The warmup we experienced last Thursday, Friday and Saturday was a nice change of pace. My daughter and I built a fort in the backyard. My dogs sunbathed and barked at squirrels. My boyfriend took the Mustang out for a spin.

The warmer weather was nice for everyone; however, it reminded me we have some work to do. Obviously, the lawn will need mowed, the flower beds cleaned up, the garage tidied and the stink bugs excluded.

That last item may or may not be on your spring to-do list. Regardless, it’s important to bug-proof your home now, when Asian lady beetles and stink bugs are emerging from hibernation and leaving your home. Once they’ve cleared out, you can take steps to keep them from getting back in.

Stink bug sightings

Stink bugs tend to hibernate in groups. If you happened upon an isolated stink bug this winter, crawling across the ceiling or resting near the kitchen sink, chances are more were sleeping in your attic. The good news is they will find the exit on their own as the weather warms up.

Asian lady beetles are another invasive species that overwinters in much the same way. One bug usually means more. They can be stinky. They can stain your carpet or wall if they are crushed. And once they’ve decided to move in for the winter you’re stuck with them until spring.

Neither stink bugs nor Asian lady beetles have been known to cause damage to the homes they invade. They are not poisonous or carriers of human disease. They won’t get into your food. They will not reproduce or lay eggs indoors. Come spring, they will emerge and leave you alone — at least until next fall that is.

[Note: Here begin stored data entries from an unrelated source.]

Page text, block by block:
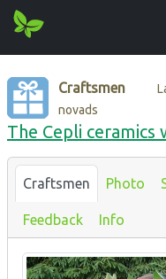
Craftsmen
novads
The Cepli
Craftsmen Photo
Feedback Info
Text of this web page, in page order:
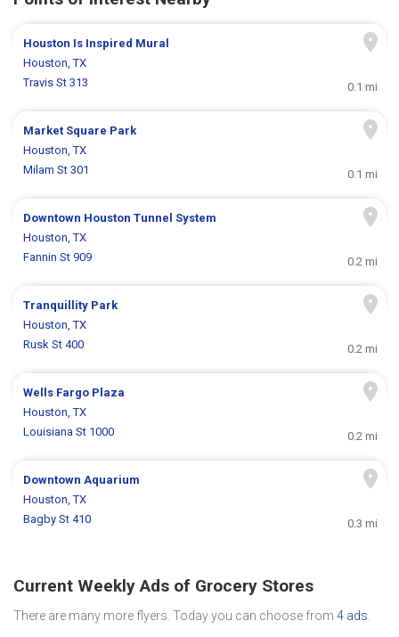
Houston Is Inspired Mural
Houston, TX
Travis St 313
0.1 mi
Market Square Park
Houston, TX
Milam St 301
0.1 mi
Downtown Houston Tunnel System
Houston, TX
Fannin St 909
0.2 mi
Tranquillity Park
Houston, TX
Rusk St 400
0.2 mi
Wells Fargo Plaza
Houston, TX
Louisiana St 1000
0.2 mi
Downtown Aquarium
Houston, TX
Bagby St 410
0.3 mi
Current Weekly Ads of Grocery Stores
There are many more flyers. Today you can choose from 4 ads
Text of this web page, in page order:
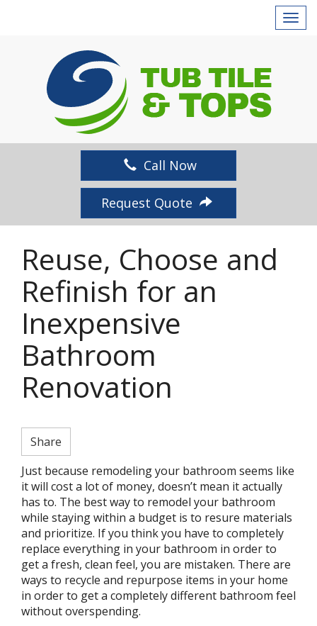
T
a
t
Call Now
Request Quote
Reuse, Choose and
Refinish for an
Inexpensive
Bathroom
Renovation
Share
Just because remodeling your bathroom seems like
it will cost a lot of money, doesn’t mean it actually
has to. The best way to remodel your bathroom
while staying within a budget is to resure materials
and prioritize. If you think you have to completely
replace everything in your bathroom in order to
get a fresh, clean feel, you are mistaken. There are
ways to recycle and repurpose items in your home
in order to get a completely different bathroom feel
without overspending.
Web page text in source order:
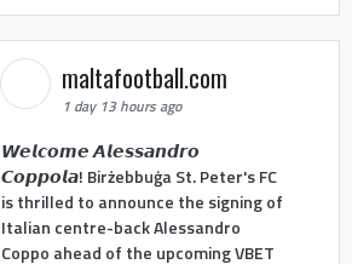
maltafootball.com
1 day 13 hours ago
𝙒𝙚𝙡𝙘𝙤𝙢𝙚 𝘼𝙡𝙚𝙨𝙨𝙖𝙣𝙙𝙧𝙤
𝘾𝙤𝙥𝙥𝙤𝙡𝙖! Birżebbuġa St. Peter's FC
is thrilled to announce the signing of
Italian centre-back Alessandro
Coppo ahead of the upcoming VBET

But do you really want them back in the fall? I don’t.

So how do we keep them from returning next winter?

Prevention

The best way to keep stink bugs and lady beetles out of your house is to seal them out after they’ve vacated your home in late spring and summer. To seal them out, you have to locate potential openings they may be entering and exiting through. Here are some places to check:

  1. Your attic. Your attic is a good place to start looking for entry points. You can start by going up there during the daytime with all of the lights out. If you see any light coming in from outside, you’ve locked a potential opening for pests to use. You should also make sure your attic vents are screened to keep bugs out.
  2. Soffits. Your soffits may have bug-proof holes that let light in, which is fine. However, you need to make sure they meet the wall snuggly.
  3. Old Caulking. Check the outside of your home for areas where caulking is coming away from windows and doors.
  4. Cracks. Look for cracks in or around windows, doors, wires, soffits, fascia boards, siding, utility pipes, behind lighting fixtures and chimneys.
  5. Repair damaged screens. It’s also a good idea to repair any damaged screens in windows or attic vents.
  6. Exterior barrier treatment. Although stink bugs have shown resilience to pesticides, they can be effective in deterring lady beetles. If they are a yearly problem, you may want to consider using a perimeter treatment during late fall. Some examples of effective insecticides you can find at your local hardware store include those containing bifenthrin, cyfluthrin, cypermethrin, deltamethrin and permethrin. Double-check to make sure the product you’ve selected is labeled for exterior use and apply it around doors, windows, rooflines and around your foundation.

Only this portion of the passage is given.